**Problem to work on**: From the line with "translation step in" to the final line of the records, reproduce every line exactly and only those lines.
[[ Data shown open ]]
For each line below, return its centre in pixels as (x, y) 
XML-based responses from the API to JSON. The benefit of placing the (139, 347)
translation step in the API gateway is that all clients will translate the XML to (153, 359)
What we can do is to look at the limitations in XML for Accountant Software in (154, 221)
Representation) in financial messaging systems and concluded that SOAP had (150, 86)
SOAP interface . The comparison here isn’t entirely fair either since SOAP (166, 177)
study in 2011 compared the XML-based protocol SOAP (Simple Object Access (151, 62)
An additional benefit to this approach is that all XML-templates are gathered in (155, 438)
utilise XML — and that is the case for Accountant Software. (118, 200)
[[ Data shown closed ]]
**Output**:
translation step in the API gateway is that all clients will translate the XML to (153, 359)
What we can do is to look at the limitations in XML for Accountant Software in (154, 221)
Representation) in financial messaging systems and concluded that SOAP had (150, 86)
SOAP interface . The comparison here isn’t entirely fair either since SOAP (166, 177)
study in 2011 compared the XML-based protocol SOAP (Simple Object Access (151, 62)
An additional benefit to this approach is that all XML-templates are gathered in (155, 438)
utilise XML — and that is the case for Accountant Software. (118, 200)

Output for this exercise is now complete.